The doctor’s big van was by itself at the end of the line with fifty yards between it and the last trailer. She never parked close to the others. Her blinds were open. The twined snakes painted on the van’s side held the intercom in their mouths. I pushed the button. The sun was up now, slanting warm and yellow over my hands. The intercom speaker hissed and then her voice came out calmly. “Yes.” I delivered the message. “One moment,” she said. The speaker hissed again and went silent. I climbed down off the step block to wait for her. I didn’t like to think of her door opening too close to me.

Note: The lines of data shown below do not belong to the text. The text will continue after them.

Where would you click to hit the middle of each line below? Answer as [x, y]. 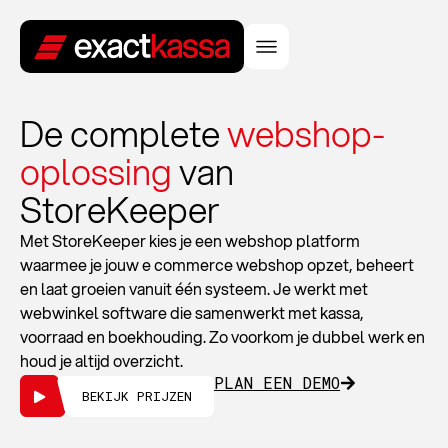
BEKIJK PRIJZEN [137, 395]
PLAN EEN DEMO [277, 382]
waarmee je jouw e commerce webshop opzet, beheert [217, 264]
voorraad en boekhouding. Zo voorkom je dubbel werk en [222, 336]
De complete [123, 133]
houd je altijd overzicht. [101, 360]
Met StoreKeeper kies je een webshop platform [190, 240]
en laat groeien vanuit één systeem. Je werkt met [194, 288]
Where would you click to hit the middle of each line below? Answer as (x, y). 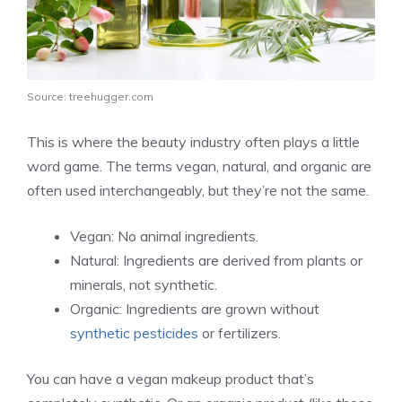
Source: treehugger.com (90, 97)
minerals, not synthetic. (144, 285)
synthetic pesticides (134, 333)
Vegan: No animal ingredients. (164, 236)
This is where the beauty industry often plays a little (193, 142)
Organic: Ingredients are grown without (195, 309)
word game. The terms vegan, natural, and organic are (199, 166)
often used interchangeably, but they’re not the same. (198, 191)
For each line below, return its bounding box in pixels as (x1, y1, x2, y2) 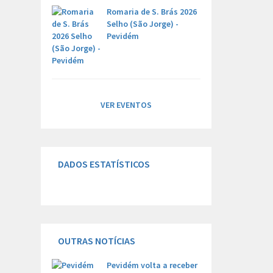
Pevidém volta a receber (107, 260, 197, 271)
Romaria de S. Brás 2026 (107, 6, 197, 17)
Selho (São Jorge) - (107, 18, 179, 29)
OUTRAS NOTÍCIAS (58, 235, 135, 247)
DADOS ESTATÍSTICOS (58, 158, 150, 170)
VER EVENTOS (101, 99, 152, 110)
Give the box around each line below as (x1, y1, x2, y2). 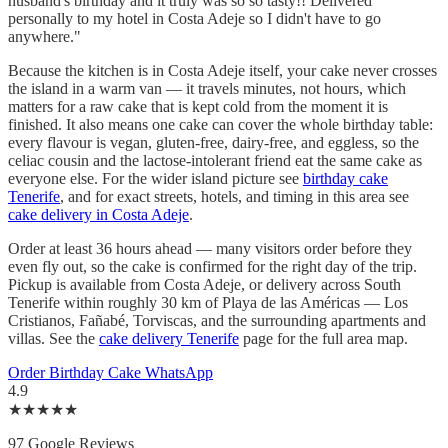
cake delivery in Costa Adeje (8, 205, 189, 223)
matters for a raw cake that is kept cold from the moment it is (8, 97, 388, 115)
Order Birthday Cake (8, 363, 145, 381)
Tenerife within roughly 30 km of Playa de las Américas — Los (8, 293, 408, 311)
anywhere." (8, 27, 81, 45)
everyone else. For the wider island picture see (8, 169, 303, 187)
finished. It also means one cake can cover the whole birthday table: (8, 115, 433, 133)
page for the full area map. (239, 329, 408, 347)
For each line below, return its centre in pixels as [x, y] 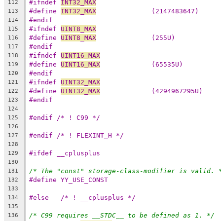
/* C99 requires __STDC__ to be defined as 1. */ [122, 215]
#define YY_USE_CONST [69, 180]
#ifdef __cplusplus [65, 153]
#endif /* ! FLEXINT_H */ [76, 135]
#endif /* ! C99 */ [65, 117]
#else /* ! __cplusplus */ [98, 197]
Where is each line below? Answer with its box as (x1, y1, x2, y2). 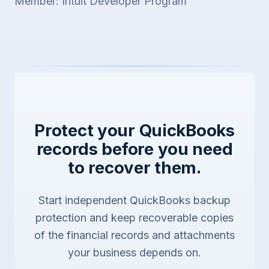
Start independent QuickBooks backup (38, 193, 231, 207)
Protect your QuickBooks (34, 119, 235, 141)
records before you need (36, 138, 233, 159)
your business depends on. (68, 246, 201, 259)
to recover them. (68, 157, 201, 178)
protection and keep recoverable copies (35, 211, 234, 224)
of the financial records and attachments (34, 228, 235, 241)
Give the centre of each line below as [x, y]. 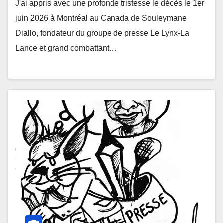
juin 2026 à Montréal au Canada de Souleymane [101, 18]
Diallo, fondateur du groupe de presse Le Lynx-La [102, 33]
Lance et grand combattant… [66, 48]
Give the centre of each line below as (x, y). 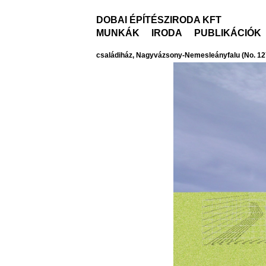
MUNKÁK (118, 33)
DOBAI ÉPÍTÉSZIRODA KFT (159, 20)
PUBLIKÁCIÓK (228, 33)
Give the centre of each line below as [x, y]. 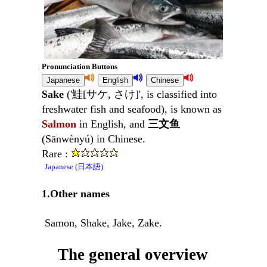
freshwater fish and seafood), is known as [132, 109]
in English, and [112, 124]
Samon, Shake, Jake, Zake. [103, 223]
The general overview [125, 255]
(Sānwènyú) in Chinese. [94, 139]
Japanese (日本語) [74, 167]
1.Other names [76, 194]
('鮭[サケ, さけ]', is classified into [140, 94]
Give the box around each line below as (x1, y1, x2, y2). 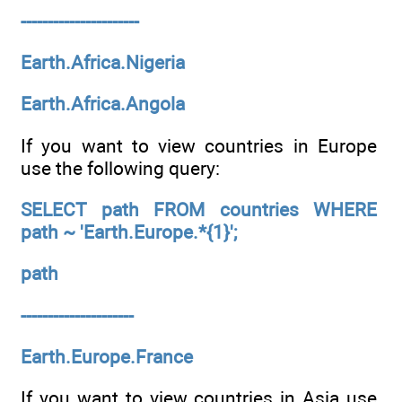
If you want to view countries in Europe (21, 134, 377, 157)
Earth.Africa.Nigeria (21, 50, 185, 74)
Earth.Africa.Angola (21, 92, 185, 116)
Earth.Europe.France (21, 345, 193, 368)
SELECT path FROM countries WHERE (21, 197, 377, 221)
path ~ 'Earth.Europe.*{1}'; (21, 220, 237, 243)
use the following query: (21, 156, 220, 179)
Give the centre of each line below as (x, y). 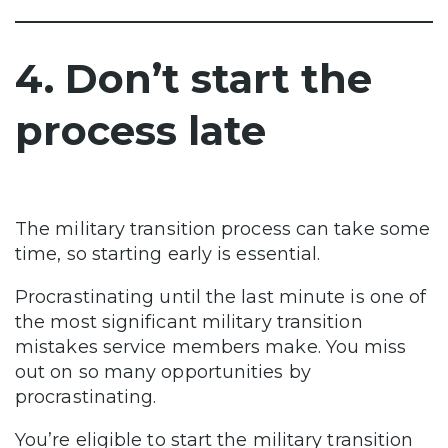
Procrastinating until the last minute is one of (221, 296)
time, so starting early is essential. (168, 253)
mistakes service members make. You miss (211, 346)
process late (140, 130)
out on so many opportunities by (163, 371)
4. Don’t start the (193, 78)
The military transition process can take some (223, 228)
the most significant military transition (189, 321)
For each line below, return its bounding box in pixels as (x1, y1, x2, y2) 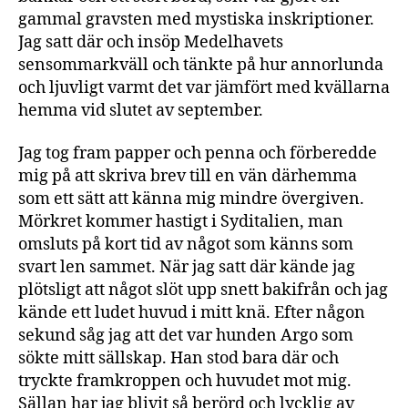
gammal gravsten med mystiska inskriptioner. (18, 8, 374, 30)
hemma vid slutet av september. (18, 99, 267, 121)
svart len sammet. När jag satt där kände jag (18, 257, 355, 278)
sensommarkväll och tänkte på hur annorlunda (18, 54, 383, 76)
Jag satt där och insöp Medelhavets (18, 31, 283, 53)
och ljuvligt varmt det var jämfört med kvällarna (18, 76, 390, 98)
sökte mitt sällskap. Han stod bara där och (18, 348, 339, 369)
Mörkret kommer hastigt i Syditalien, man (18, 211, 343, 232)
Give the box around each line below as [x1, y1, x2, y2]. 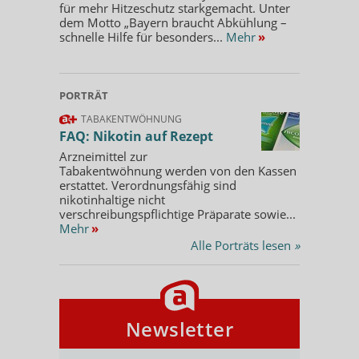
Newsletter [125, 315, 234, 342]
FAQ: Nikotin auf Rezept [59, 127, 213, 145]
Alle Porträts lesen [191, 236, 294, 253]
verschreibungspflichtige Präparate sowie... [59, 205, 296, 222]
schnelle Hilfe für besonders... [59, 28, 226, 45]
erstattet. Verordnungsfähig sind [59, 176, 236, 193]
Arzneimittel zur [59, 147, 147, 164]
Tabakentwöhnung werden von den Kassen [59, 162, 296, 179]
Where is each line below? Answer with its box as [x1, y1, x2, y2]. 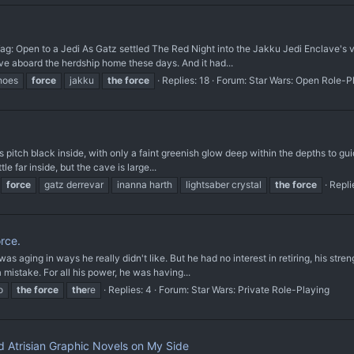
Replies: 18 [162, 73, 209, 86]
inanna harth [117, 179, 172, 191]
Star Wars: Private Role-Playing [191, 284, 330, 296]
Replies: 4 [108, 284, 152, 296]
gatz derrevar [44, 179, 104, 191]
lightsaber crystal [186, 179, 262, 191]
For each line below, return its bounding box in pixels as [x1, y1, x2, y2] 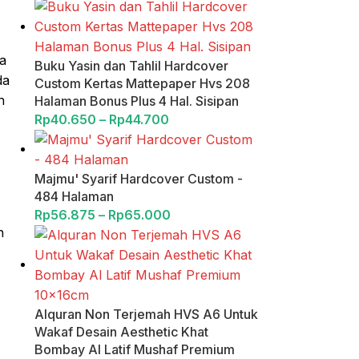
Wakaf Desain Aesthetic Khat [34, 324, 208, 340]
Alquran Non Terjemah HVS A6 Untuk [34, 306, 258, 322]
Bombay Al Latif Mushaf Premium [34, 341, 235, 357]
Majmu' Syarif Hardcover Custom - [34, 171, 243, 187]
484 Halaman [34, 188, 114, 204]
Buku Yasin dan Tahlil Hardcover [34, 58, 228, 74]
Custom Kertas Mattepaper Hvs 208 [34, 75, 250, 91]
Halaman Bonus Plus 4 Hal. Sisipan [34, 93, 239, 109]
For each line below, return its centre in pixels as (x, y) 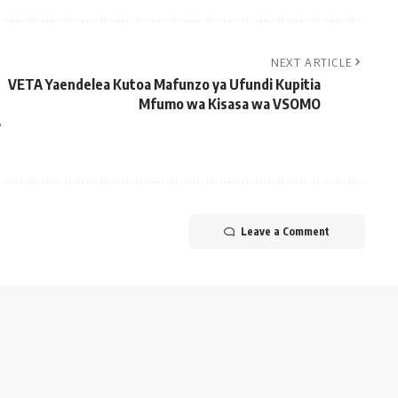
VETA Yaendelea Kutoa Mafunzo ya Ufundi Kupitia (164, 84)
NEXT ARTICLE (311, 62)
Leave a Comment (285, 231)
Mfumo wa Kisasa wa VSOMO (229, 103)
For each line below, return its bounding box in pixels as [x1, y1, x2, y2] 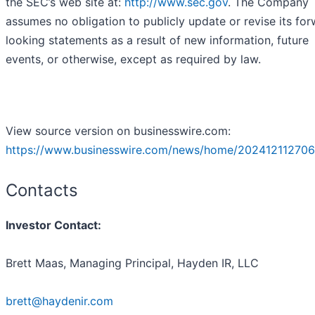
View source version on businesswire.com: [6, 124, 231, 139]
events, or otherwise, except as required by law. [6, 52, 261, 67]
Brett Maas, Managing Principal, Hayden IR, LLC [6, 256, 259, 271]
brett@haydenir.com [6, 294, 113, 309]
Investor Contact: [6, 218, 101, 233]
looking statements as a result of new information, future [6, 33, 309, 48]
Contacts [6, 180, 78, 201]
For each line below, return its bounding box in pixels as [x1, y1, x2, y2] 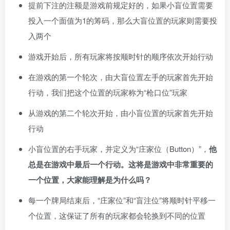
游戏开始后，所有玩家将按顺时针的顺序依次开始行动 [28, 51, 213, 62]
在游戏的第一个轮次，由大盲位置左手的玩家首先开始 [28, 71, 213, 83]
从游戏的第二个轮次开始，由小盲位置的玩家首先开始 [28, 107, 213, 119]
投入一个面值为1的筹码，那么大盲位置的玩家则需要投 [28, 15, 217, 26]
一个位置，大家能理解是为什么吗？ [28, 174, 151, 186]
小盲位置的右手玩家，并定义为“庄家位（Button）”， [28, 143, 209, 155]
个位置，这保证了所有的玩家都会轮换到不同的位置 [28, 210, 205, 221]
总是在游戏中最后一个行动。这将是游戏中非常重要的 [28, 159, 213, 170]
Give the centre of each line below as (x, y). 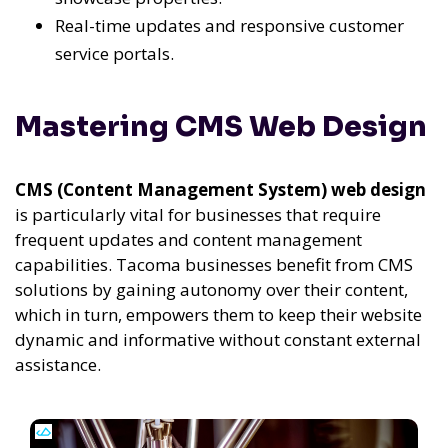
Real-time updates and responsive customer (229, 26)
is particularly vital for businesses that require (198, 214)
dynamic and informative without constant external (218, 339)
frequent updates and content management (188, 239)
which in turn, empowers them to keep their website (218, 314)
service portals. (114, 54)
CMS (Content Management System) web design (220, 189)
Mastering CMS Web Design (221, 126)
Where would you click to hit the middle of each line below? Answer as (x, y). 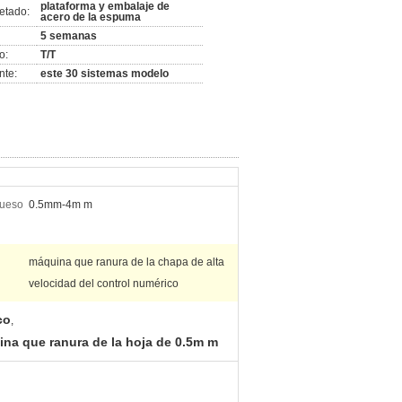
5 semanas (69, 36)
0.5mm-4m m (61, 205)
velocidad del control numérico (104, 284)
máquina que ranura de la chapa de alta (127, 262)
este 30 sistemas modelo (105, 74)
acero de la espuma (91, 17)

The air was still and dry with a musty, thick taste. The only familiar smell was the faint tang of fuel from the van. We hadn’t opened up yet. We hadn’t put our mark on the air. I tried to see past the cluster of vans and trucks and trailers to home — to the place at the other end where our van sat, with Arty out front next to the near-dead horse in its pen. Everything was in the way. I pulled my cap down over my ears and jigged anxiously in the dust. I didn’t want to look in the other direction toward the dry slut town with its dark windows shaded against us. I bit my tongue when the door opened. The antiseptic smell slid out first. Then I saw her thick-wedged white shoes with the ankles leaping from them. “Lead the way, please,” she said. And she stepped down toward me. I scuttled.
Dr. Phyllis should have had a nice voice. It was cool and high and always controlled. She never ran off into the ragged edges of sharp like Lil or Iphy. But it still wasn’t pleasant. It was monotonous as a sleepwalker. Her words came out cleanly, nipped off surgically with a slightly heavy breath where an r should be. She spoke Lil’s old tongue, the long, smooth one from the right side of the hill in Boston. Though, when Lil asked her, Dr. Phyllis said she’d never been there. That talk made Lil want her to stay. Lil thought it would be good to have a woman with the show who spoke that way — as though she and Lil might drink tea in the van and talk about home. But it never happened. I didn’t mind Lil liking her. Lil was silly about who she liked. But Arty was different.